The major difference in RNA processing, however, between prokaryotes and eukaryotes, is in the processing of messenger RNAs. We will focus on the processing of mRNAs in this discussion. You will recall that in bacterial cells, the mRNA is translated directly as it comes off the DNA template. In eukaryotic cells, RNA synthesis, which occurs in the nucleus, is separated from the protein synthesis machinery, which is in the cytoplasm. In addition, eukaryotic genes have introns, noncoding regions that interrupt the gene’s coding sequence. The mRNA copied from genes containing introns will also therefore have regions that interrupt the information in the gene. These regions must be removed before the mRNA is sent out of the nucleus to be used to direct protein synthesis. The process of removing the introns and rejoining the coding sections or exons, of the mRNA, is called splicing. Once the mRNA has been capped, spliced and had a polyA tail added, it is sent from the nucleus into the cytoplasm for translation.
The initial product of transcription of a protein coding gene is called the pre-mRNA (or primary transcript). After it has been processed and is ready to be exported from the nucleus, it is called the mature mRNA or processed mRNA.
What are the processing steps for messenger RNAs?
In eukaryotic cells, pre-mRNAs undergo three main processing steps:
- Capping at the 5' end
- Addition of a polyA tail at the 3' end. and
- Splicing to remove introns
In the capping step of mRNA processing, a 7-methyl guanosine (shown at left) is added at the 5' end of the mRNA. The cap protects the 5' end of the mRNA from degradation by nucleases and also helps to position the mRNA correctly on the ribosomes during protein synthesis.
The 3' end of a eukaryotic mRNA is first trimmed, then an enzyme called PolyA Polymerase adds a "tail" of about 200 ‘A’ nucleotides to the 3' end. There is evidence that the polyA tail plays a role in efficient translation of the mRNA, as well as in the stability of the mRNA. The cap and the polyA tail on an mRNA are also indications that the mRNA is complete (i.e., not defective). Introns are removed from the pre-mRNA by the activity of a complex called the spliceosome. The spliceosome is made up of proteins and small RNAs that are associated to form protein-RNA enzymes called small nuclear ribonucleoproteins or snRNPs (pronounced SNURPS). The splicing machinery must be able to recognize splice junctions (i.e., the end of each exon and the start of the next) in order to correctly cut out the introns and join the exons to make the mature, spliced mRNA.
What signals indicate where an intron starts and ends? The base sequence at the start (5' or left end, also called the donor site) of an intron is GU while the sequence at the 3' or right end (a.k.a. acceptor site) is AG. There is also a third important sequence within the intron, called a branch point, that is important for splicing.
There are two main steps in splicing:
- In the first step, the pre-mRNA is cut at the 5' splice site (the junction of the 5' exon and the intron). The 5' end of the intron then is joined to the branch point within the intron. This generates the lariat-shaped molecule characteristic of the splicing process
- In the second step, the 3' splice site is cut, and the two exons are joined together, and the intron is released.

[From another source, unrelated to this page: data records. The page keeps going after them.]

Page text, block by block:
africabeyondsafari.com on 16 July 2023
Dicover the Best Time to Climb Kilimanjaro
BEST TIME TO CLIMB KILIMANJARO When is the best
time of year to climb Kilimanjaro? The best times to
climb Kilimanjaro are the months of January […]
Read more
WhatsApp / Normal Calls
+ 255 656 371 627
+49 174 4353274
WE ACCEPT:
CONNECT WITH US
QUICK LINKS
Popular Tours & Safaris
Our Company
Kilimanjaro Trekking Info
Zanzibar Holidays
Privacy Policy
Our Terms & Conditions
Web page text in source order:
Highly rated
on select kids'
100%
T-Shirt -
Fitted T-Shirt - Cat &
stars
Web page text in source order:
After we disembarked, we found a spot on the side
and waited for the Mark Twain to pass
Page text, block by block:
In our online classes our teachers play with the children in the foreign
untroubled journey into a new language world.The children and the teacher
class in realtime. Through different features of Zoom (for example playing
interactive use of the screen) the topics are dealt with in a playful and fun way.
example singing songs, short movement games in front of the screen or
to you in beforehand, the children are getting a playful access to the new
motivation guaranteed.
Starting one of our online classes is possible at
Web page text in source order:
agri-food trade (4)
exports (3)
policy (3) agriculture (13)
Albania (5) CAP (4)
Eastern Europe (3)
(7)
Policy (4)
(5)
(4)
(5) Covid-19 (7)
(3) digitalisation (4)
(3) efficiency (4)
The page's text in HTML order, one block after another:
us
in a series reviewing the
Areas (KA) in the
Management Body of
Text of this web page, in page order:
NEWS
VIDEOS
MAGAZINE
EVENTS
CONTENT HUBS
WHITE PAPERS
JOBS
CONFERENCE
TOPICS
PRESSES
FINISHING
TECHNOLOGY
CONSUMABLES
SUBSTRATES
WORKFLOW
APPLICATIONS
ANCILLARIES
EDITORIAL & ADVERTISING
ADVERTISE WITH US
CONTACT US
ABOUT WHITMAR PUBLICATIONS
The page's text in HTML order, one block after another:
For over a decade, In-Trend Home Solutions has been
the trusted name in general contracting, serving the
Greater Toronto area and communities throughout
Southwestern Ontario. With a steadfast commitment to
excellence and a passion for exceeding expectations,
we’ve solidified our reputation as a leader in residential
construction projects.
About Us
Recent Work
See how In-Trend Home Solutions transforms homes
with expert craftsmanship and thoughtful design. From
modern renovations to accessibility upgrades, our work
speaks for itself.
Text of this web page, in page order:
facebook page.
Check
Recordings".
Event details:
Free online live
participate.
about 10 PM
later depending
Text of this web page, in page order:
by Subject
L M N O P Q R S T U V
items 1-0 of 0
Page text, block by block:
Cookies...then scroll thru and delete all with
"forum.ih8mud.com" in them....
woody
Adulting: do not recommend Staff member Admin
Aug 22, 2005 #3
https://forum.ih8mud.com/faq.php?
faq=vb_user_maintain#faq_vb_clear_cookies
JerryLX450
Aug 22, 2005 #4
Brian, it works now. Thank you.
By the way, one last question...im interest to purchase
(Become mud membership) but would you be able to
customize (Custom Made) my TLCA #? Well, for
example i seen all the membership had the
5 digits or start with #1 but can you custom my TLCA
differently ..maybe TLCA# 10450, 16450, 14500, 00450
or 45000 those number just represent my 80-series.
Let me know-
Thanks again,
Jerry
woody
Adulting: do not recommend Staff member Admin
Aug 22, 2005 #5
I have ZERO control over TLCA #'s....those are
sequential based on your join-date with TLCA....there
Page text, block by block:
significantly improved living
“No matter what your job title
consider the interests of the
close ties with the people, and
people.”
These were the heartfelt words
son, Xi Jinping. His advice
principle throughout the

Many pre-mRNAs have a large number of exons that can be spliced together in different combinations to generate different mature mRNAs. This is called alternative splicing, and allows the production of many different proteins using relatively few genes, since a single RNA can, by combining different exons during splicing, create many different protein coding messages. Because of alternative splicing, each gene in our DNA gives rise, on average, to three different proteins. Once protein coding messages have been processed by capping, splicing and addition of a poly A tail, they are transported out of the nucleus to be translated in the cytoplasm.